:: WHAT YOU HAVE TO DO ::
Using the data below, reproduce exactly the lines from the line with "point [439, 92]" to the line with "Concise Introduction to", both included; pictures must be dropped.

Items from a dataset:
━━━

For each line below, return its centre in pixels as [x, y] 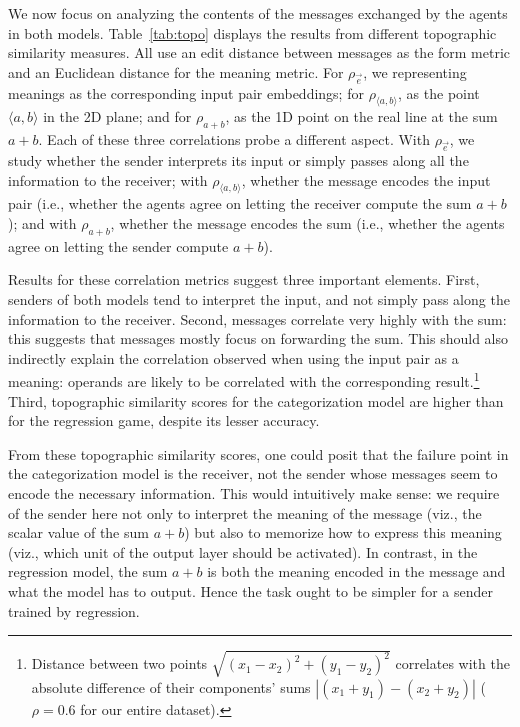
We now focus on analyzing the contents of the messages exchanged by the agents [258, 13]
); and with [42, 222]
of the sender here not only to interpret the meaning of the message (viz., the [245, 512]
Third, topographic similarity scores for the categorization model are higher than [256, 400]
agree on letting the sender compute [118, 245]
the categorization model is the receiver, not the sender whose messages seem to [253, 473]
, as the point [439, 92]
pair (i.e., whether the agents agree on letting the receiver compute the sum [240, 203]
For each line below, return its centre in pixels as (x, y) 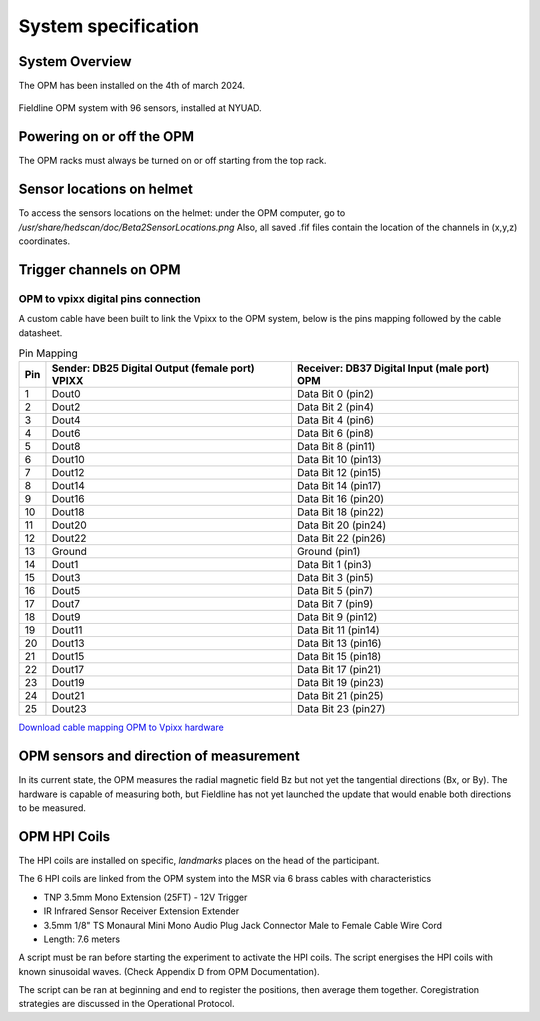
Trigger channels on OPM (99, 269)
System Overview (75, 61)
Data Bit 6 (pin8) (335, 433)
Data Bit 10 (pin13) (339, 460)
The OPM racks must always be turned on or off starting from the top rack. (172, 161)
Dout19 (68, 683)
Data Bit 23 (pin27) (341, 709)
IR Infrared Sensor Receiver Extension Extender (141, 911)
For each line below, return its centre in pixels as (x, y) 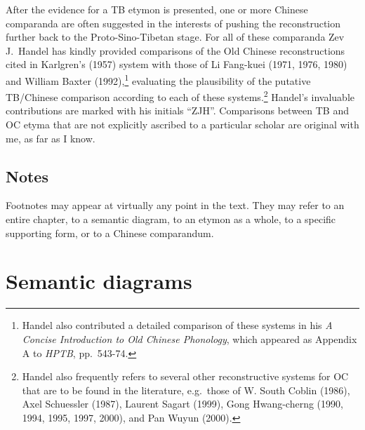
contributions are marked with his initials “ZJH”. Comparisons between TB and (177, 110)
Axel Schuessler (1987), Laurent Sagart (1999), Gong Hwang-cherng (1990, (182, 404)
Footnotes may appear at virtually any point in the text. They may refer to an (175, 205)
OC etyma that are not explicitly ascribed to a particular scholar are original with (182, 125)
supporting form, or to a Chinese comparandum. (110, 233)
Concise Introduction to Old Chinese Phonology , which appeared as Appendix (190, 338)
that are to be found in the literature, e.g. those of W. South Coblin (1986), (186, 390)
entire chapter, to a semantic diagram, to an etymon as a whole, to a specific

━━━

:: SOLUTION FOR THIS TASK ::
, as the point [439, 92]
pair (i.e., whether the agents agree on letting the receiver compute the sum [240, 203]
For each line below, return its centre in pixels as (x, y) 
Trigger channels on OPM (99, 269)
System Overview (75, 61)
Data Bit 6 (pin8) (335, 433)
Data Bit 10 (pin13) (339, 460)
The OPM racks must always be turned on or off starting from the top rack. (172, 161)
Dout19 (68, 683)
Data Bit 23 (pin27) (341, 709)
IR Infrared Sensor Receiver Extension Extender (141, 911)
For each line below, return its centre in pixels as (x, y) 
contributions are marked with his initials “ZJH”. Comparisons between TB and (177, 110)
Axel Schuessler (1987), Laurent Sagart (1999), Gong Hwang-cherng (1990, (182, 404)
Footnotes may appear at virtually any point in the text. They may refer to an (175, 205)
OC etyma that are not explicitly ascribed to a particular scholar are original with (182, 125)
supporting form, or to a Chinese comparandum. (110, 233)
Concise Introduction to Old Chinese Phonology , which appeared as Appendix (190, 338)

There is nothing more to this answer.